A single map for the worst #drought in 500 years in Europe. The river discharge anomaly based on reanalysis data from June to August 12 2022, shows an average negative anomaly of -29%, even reaching less than -62% at some points. #rstats #dataviz pic.twitter.com/LSGMfS52Lm
— Dr. Dominic Royé (@dr_xeo) August 14, 2022
From Time magazine
Once, a river ran through it. Now, white dust and thousands of dead fish cover the wide trench that winds amid rows of trees in France’s Burgundy region in what was the Tille River in the village of Lux.
From dry and cracked reservoirs in Spain to falling water levels on major arteries like the Danube, the Rhine and the Po, an unprecedented drought is afflicting nearly half of the European continent.

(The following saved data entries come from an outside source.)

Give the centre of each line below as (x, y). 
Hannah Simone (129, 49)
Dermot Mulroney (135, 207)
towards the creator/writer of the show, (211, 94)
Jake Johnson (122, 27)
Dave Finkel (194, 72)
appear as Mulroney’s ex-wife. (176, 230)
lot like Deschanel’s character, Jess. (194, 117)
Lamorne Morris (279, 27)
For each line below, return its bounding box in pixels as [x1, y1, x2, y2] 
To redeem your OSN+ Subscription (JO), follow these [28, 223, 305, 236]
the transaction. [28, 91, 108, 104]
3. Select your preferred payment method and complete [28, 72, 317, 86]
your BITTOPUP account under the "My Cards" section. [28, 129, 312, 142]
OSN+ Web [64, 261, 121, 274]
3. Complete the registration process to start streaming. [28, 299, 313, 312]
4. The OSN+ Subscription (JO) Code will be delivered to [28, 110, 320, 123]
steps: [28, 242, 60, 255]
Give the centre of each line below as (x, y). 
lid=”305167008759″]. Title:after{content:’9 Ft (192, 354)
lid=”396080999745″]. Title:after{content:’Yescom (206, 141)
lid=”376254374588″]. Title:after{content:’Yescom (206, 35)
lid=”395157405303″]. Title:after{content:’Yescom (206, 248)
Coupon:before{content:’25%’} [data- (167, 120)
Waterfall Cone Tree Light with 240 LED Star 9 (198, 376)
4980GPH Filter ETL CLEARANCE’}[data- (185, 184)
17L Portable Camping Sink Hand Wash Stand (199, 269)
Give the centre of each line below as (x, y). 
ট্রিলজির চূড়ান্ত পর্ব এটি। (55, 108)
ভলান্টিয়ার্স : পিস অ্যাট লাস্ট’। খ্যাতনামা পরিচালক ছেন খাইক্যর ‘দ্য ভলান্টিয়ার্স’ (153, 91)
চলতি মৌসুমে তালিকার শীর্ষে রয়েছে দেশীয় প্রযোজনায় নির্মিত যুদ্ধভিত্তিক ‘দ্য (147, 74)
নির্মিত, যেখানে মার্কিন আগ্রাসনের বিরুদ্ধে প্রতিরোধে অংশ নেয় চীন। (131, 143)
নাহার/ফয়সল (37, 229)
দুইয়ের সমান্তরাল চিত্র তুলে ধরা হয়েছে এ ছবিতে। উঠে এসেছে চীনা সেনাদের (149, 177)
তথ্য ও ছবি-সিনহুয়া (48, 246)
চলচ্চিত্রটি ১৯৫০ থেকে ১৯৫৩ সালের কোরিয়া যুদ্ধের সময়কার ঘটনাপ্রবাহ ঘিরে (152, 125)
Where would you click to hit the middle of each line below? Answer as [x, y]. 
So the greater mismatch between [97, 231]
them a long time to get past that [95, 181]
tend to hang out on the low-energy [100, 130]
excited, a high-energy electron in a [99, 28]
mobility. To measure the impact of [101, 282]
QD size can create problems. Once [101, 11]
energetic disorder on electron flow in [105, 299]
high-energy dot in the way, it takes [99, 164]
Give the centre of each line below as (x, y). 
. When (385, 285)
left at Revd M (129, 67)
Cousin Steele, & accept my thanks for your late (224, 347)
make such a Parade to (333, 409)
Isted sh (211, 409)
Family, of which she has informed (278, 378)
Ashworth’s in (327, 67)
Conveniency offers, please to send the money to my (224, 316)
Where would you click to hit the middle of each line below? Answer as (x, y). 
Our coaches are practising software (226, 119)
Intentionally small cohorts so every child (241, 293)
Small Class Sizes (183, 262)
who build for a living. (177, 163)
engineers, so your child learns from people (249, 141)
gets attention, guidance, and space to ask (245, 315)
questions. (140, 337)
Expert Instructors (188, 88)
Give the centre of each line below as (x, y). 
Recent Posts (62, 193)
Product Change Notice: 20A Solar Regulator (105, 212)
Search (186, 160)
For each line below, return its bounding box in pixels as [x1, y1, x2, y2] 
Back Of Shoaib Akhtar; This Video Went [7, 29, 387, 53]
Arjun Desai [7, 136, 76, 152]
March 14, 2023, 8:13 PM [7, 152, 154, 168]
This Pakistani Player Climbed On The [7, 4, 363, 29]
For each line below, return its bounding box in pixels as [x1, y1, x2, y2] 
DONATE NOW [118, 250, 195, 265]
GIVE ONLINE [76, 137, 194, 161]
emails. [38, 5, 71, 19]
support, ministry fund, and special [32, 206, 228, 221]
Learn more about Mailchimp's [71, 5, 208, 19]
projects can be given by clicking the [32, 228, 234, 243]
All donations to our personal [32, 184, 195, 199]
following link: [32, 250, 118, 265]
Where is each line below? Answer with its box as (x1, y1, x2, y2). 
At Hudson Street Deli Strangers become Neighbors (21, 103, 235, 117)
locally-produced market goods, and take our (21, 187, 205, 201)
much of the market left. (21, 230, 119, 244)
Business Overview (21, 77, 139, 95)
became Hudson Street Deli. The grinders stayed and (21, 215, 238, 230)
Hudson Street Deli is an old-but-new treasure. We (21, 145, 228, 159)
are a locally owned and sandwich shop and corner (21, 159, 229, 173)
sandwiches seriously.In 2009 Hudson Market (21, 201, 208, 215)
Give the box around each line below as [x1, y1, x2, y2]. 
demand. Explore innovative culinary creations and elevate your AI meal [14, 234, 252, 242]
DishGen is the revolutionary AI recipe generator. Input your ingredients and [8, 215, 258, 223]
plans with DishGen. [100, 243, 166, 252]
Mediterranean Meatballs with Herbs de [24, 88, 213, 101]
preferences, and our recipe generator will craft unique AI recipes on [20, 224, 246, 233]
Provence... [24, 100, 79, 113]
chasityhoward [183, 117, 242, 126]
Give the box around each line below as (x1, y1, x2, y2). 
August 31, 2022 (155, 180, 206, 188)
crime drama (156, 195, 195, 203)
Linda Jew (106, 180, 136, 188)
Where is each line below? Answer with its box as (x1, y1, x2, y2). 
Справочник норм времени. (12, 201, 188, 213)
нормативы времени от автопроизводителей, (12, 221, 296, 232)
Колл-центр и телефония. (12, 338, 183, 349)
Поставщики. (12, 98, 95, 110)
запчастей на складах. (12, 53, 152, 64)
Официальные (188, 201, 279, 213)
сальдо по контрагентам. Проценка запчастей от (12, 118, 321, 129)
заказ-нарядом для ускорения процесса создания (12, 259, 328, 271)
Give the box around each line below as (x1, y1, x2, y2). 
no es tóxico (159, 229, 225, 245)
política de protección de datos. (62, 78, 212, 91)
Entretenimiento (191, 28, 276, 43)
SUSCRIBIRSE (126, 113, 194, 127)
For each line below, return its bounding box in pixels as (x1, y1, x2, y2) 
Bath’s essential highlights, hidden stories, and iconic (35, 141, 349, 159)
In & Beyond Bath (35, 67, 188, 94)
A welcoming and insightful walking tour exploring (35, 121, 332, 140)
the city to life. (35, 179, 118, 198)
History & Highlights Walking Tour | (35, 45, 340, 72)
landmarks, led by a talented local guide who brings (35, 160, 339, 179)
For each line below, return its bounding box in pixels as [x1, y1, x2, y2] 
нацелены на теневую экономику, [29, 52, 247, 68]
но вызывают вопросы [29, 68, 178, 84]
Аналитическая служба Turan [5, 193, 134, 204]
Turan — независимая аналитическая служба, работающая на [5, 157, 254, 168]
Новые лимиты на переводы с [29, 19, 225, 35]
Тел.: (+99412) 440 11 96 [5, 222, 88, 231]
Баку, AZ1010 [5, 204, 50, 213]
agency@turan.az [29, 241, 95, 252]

It is damaging farm economies, forcing water restrictions, causing wildfires and threatening aquatic species.
There has been no significant rainfall for almost two months in Western, Central, and Southern Europe. In typically rainy Britain, the government officially declared a drought across southern and central England on Friday amid one of the hottest and driest summers on record.
And Europe’s dry period is expected to continue in what experts say could be the worst drought in 500 years.